Johnson Family of Norwich Vermont

The Johnson Family were numerously represented in the early history of the town. Of this family there were several branches. Captain Hezekiah Johnson was an original proprietor of the town and one of its earliest settlers. He settled on the north bank of the Pompanoosuc River near its mouth and fixed his residence where Mr. Richard Waterman now lives. Captain Johnson was born in Woburn, Massachusetts, May 12, 1724, but emigrated to Norwich from Mansfield, Connecticut. He married, at Mansfield, Dorothy Slafter, sister of Deacon John Slafter, January 25, 1750. He was in the fullest sense one of the “fathers of the town.” He was chosen selectman in 1765, ’67, ’68 and 78 and during the fifteen years following the settlement of Norwich held all the most important town offices. He was a member of a committee appointed by the town that laid out most of the earliest roads in town; was also one of the town committee of safety during the Revolutionary war. He gave to the town land for the old burial ground (about two acres), which lies opposite the place of his residence on the south bank of Pompanoosuc river, where his own and the remains of his family are buried, together with many of the early settlers of the northern portion of the town. He gave liberally to the endowment of Dartmouth College in 1770 (one hundred acres of land and also a contribution in money). He is described as a man of “sound judgment and benevolent disposition.”

Captain Johnson died Dec. 22, 1806, and Mrs. Johnson died April 24, 1811.
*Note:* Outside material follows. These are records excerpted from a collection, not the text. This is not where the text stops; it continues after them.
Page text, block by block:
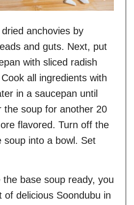
anchovies by
and guts. Next, put
with sliced radish
all ingredients with
in a saucepan until
the soup for another 20
flavored. Turn off the
soup into a bowl. Set
base soup ready, you
of delicious Soondubu in
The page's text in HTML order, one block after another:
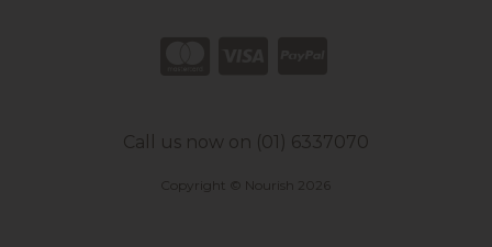
Call us now on (01) 6337070
Copyright © Nourish 2026
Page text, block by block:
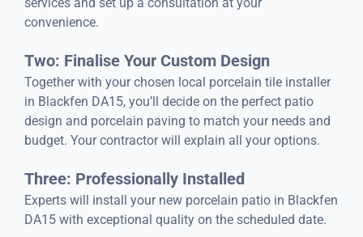
services and set up a consultation at your
convenience.
Two: Finalise Your Custom Design
Together with your chosen local porcelain tile installer
in Blackfen DA15, you’ll decide on the perfect patio
design and porcelain paving to match your needs and
budget. Your contractor will explain all your options.
Three: Professionally Installed
Experts will install your new porcelain patio in Blackfen
DA15 with exceptional quality on the scheduled date.
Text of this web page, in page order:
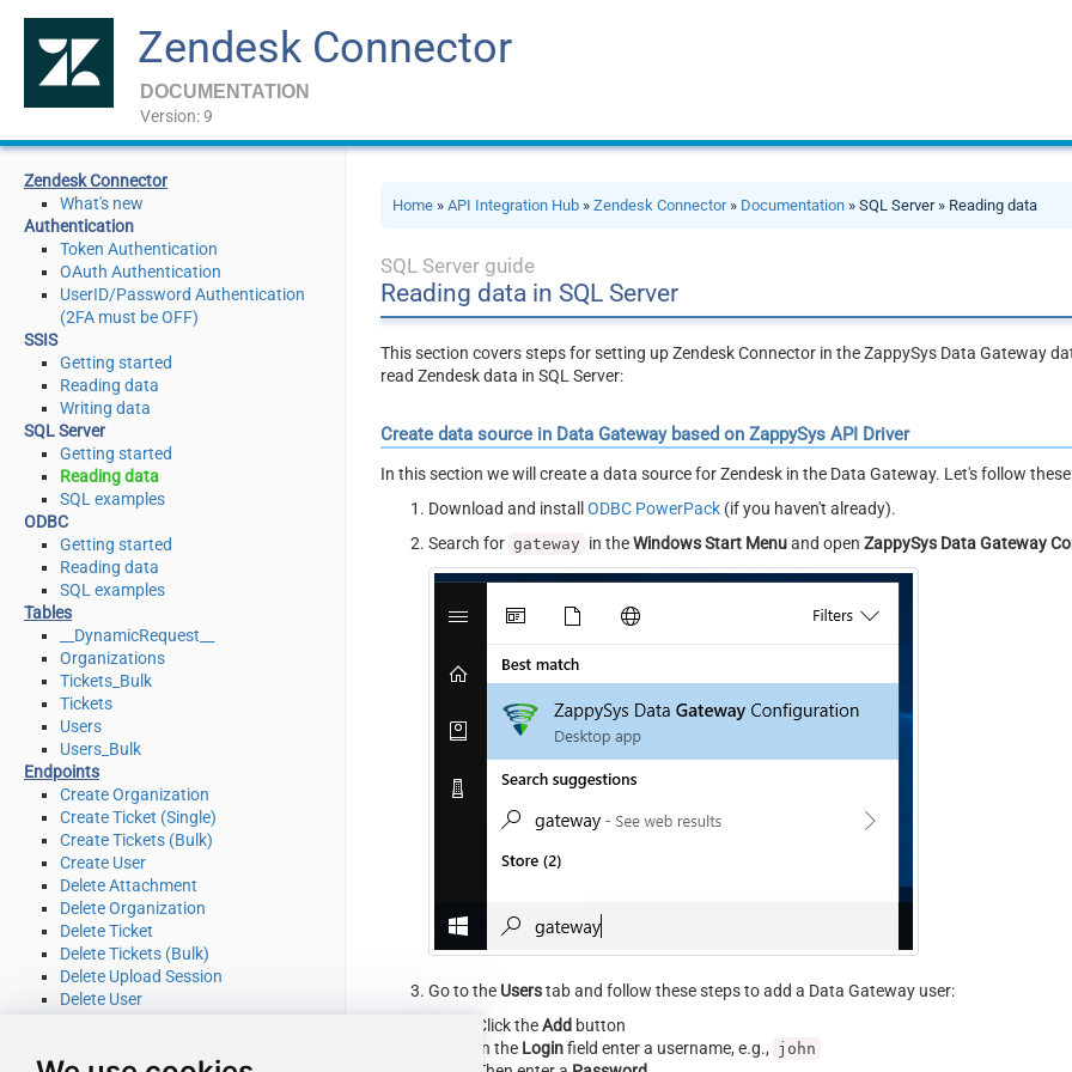
Zendesk Connector
DOCUMENTATION
Version: 9
Zendesk Connector
What's new
Authentication
Token Authentication
OAuth Authentication
UserID/Password Authentication
(2FA must be OFF)
SSIS
Getting started
Reading data
Writing data
SQL Server
Getting started
Reading data
SQL examples
ODBC
Getting started
Reading data
SQL examples
Tables
__DynamicRequest__
Organizations
Tickets_Bulk
Tickets
Users
Users_Bulk
Endpoints
Create Organization
Create Ticket (Single)
Create Tickets (Bulk)
Create User
Delete Attachment
Delete Organization
Delete Ticket
Delete Tickets (Bulk)
Delete Upload Session
Delete User
Read Current User Info
Home »API Integration Hub »Zendesk Connector» Documentation » SQL Server » Reading data
SQL Server guide
Reading data in SQL Server
This section covers steps for setting up Zendesk Connector in the ZappySys Data Gateway
read Zendesk data in SQL Server:
Create data source in Data Gateway based on ZappySys API Driver
In this section we will create a data source for Zendesk in the Data Gateway. Let's follow
Download and installODBC PowerPack (if you haven't already).
Search for gateway in theWindows Start Menuand openZappySys Data Gateway
Go to the Userstab and follow these steps to add a Data Gateway user:
Click theAdd button
In the Loginfield enter a username, e.g., john
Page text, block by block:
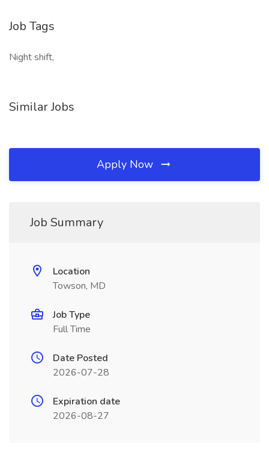
Job Tags
Night shift,
Similar Jobs
Apply Now
Job Summary
Location
Towson, MD
Job Type
Full Time
Date Posted
2026-07-28
Expiration date
2026-08-27
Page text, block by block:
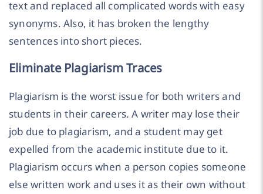
text and replaced all complicated words with easy
synonyms. Also, it has broken the lengthy
sentences into short pieces.
Eliminate Plagiarism Traces
Plagiarism is the worst issue for both writers and
students in their careers. A writer may lose their
job due to plagiarism, and a student may get
expelled from the academic institute due to it.
Plagiarism occurs when a person copies someone
else written work and uses it as their own without
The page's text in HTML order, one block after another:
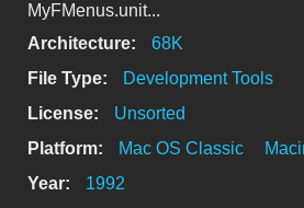
MyFMenus.unit...
Architecture:
68K
File Type:
Development Tools
License:
Unsorted
Platform:
Mac OS Classic
Year:
1992
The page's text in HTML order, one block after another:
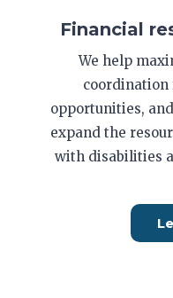
Financial
We help
coordination
opportunities,
expand the
with disabilities
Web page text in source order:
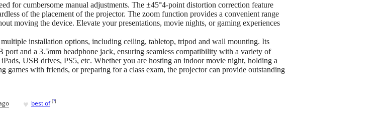
for cumbersome manual adjustments. The ±45°4-point distortion correction feature
of the placement of the projector. The zoom function provides a convenient range
moving the device. Elevate your presentations, movie nights, or gaming experiences
installation options, including ceiling, tabletop, tripod and wall mounting. Its
and a 3.5mm headphone jack, ensuring seamless compatibility with a variety of
USB drives, PS5, etc. Whether you are hosting an indoor movie night, holding a
games with friends, or preparing for a class exam, the projector can provide outstanding
♥ best of [?]
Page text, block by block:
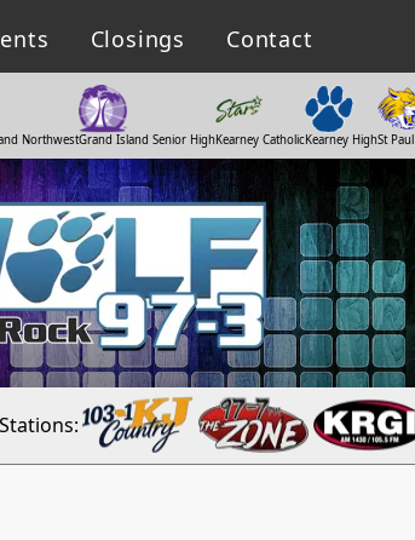
Closings Contact
NorthwestGrand Island Senior HighKearney CatholicKearney HighSt Paul
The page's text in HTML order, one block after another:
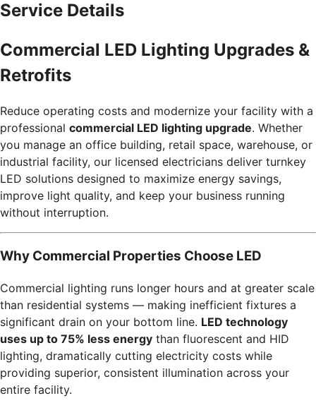
Service Details
Commercial LED Lighting Upgrades &
Retrofits
Reduce operating costs and modernize your facility with a
professional commercial LED lighting upgrade. Whether
you manage an office building, retail space, warehouse, or
industrial facility, our licensed electricians deliver turnkey
LED solutions designed to maximize energy savings,
improve light quality, and keep your business running
without interruption.
Why Commercial Properties Choose LED
Commercial lighting runs longer hours and at greater scale
than residential systems — making inefficient fixtures a
significant drain on your bottom line. LED technology
uses up to 75% less energy than fluorescent and HID
lighting, dramatically cutting electricity costs while
providing superior, consistent illumination across your
entire facility.
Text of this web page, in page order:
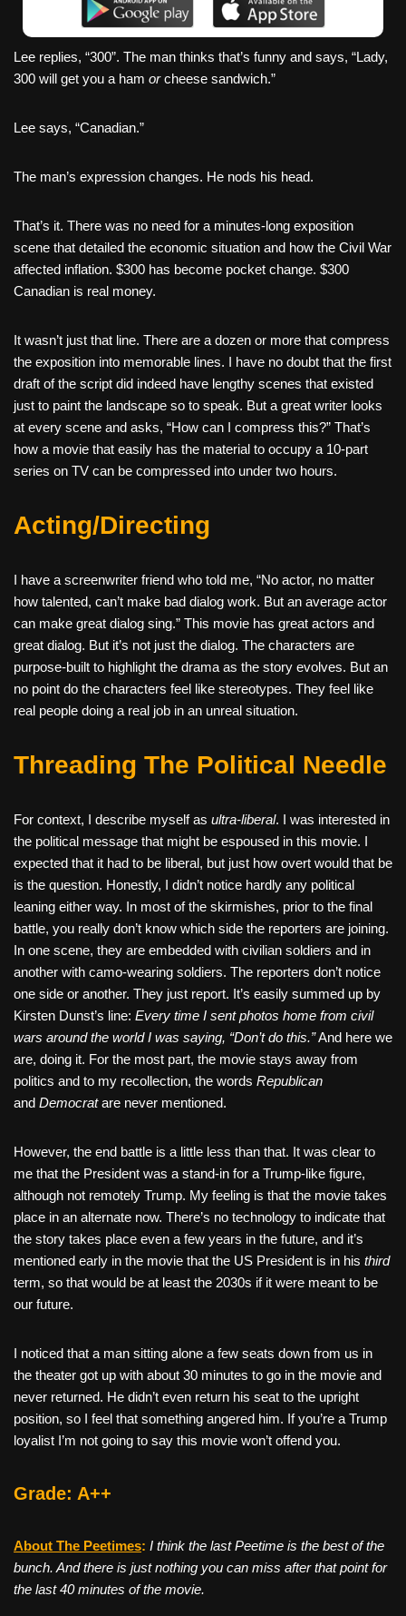
Lee replies, “300”. The man thinks that’s funny and says, “Lady,
300 will get you a ham orcheese sandwich.”
Lee says, “Canadian.”
The man’s expression changes. He nods his head.
That’s it. There was no need for a minutes-long exposition
scene that detailed the economic situation and how the Civil War
affected inflation. $300 has become pocket change. $300
Canadian is real money.
It wasn’t just that line. There are a dozen or more that compress
the exposition into memorable lines. I have no doubt that the first
draft of the script did indeed have lengthy scenes that existed
just to paint the landscape so to speak. But a great writer looks
at every scene and asks, “How can I compress this?” That’s
how a movie that easily has the material to occupy a 10-part
series on TV can be compressed into under two hours.
Acting/Directing
I have a screenwriter friend who told me, “No actor, no matter
how talented, can’t make bad dialog work. But an average actor
can make great dialog sing.” This movie has great actors and
great dialog. But it’s not just the dialog. The characters are
purpose-built to highlight the drama as the story evolves. But an
no point do the characters feel like stereotypes. They feel like
real people doing a real job in an unreal situation.
Threading The Political Needle
For context, I describe myself as ultra-liberal. I was interested in
the political message that might be espoused in this movie. I
expected that it had to be liberal, but just how overt would that be
is the question. Honestly, I didn’t notice hardly any political
leaning either way. In most of the skirmishes, prior to the final
battle, you really don’t know which side the reporters are joining.
In one scene, they are embedded with civilian soldiers and in
another with camo-wearing soldiers. The reporters don’t notice
one side or another. They just report. It’s easily summed up by
Kirsten Dunst’s line: Every time I sent photos home from civil
wars around the world I was saying, “Don’t do this.”And here we
are, doing it. For the most part, the movie stays away from
politics and to my recollection, the words Republican
and Democratare never mentioned.
However, the end battle is a little less than that. It was clear to
me that the President was a stand-in for a Trump-like figure,
although not remotely Trump. My feeling is that the movie takes
place in an alternate now. There’s no technology to indicate that
the story takes place even a few years in the future, and it’s
mentioned early in the movie that the US President is in his third
term, so that would be at least the 2030s if it were meant to be
our future.
I noticed that a man sitting alone a few seats down from us in
the theater got up with about 30 minutes to go in the movie and
never returned. He didn’t even return his seat to the upright
position, so I feel that something angered him. If you’re a Trump
loyalist I’m not going to say this movie won’t offend you.
Grade: A++
About The Peetimes: I think the last Peetime is the best of the
bunch. And there is just nothing you can miss after that point for
the last 40 minutes of the movie.
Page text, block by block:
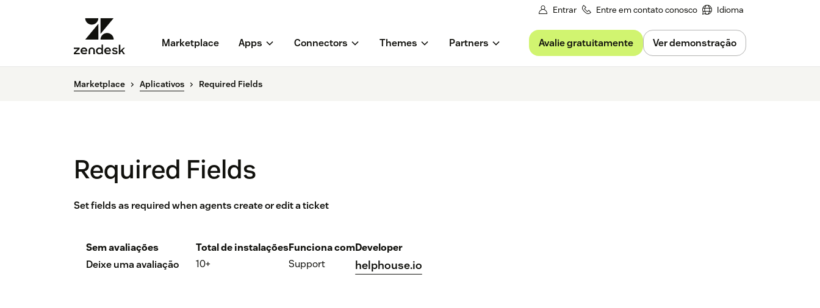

Samuel Slafter Johnson, son of Hezekiah Johnson, and the only one out of a family of six children who survived him, settled in Norwich, but removed late in life to the state of New York. He was twice married and raised a large family of children, all of whom were born in town.

Dorothy, daughter of Capt. Hezekiah Johnson, married Jeremiah Hedges in 1784 and settled in Norwich. One of their daughters, Lucinda Hedges, married Samuel A. Wright, Jr., in 1810. Another daughter, Leanthy, married Joseph Root, also of Norwich, whose descendants, it is believed, still live in town.

Mrs. Hedges died September 16, 1804.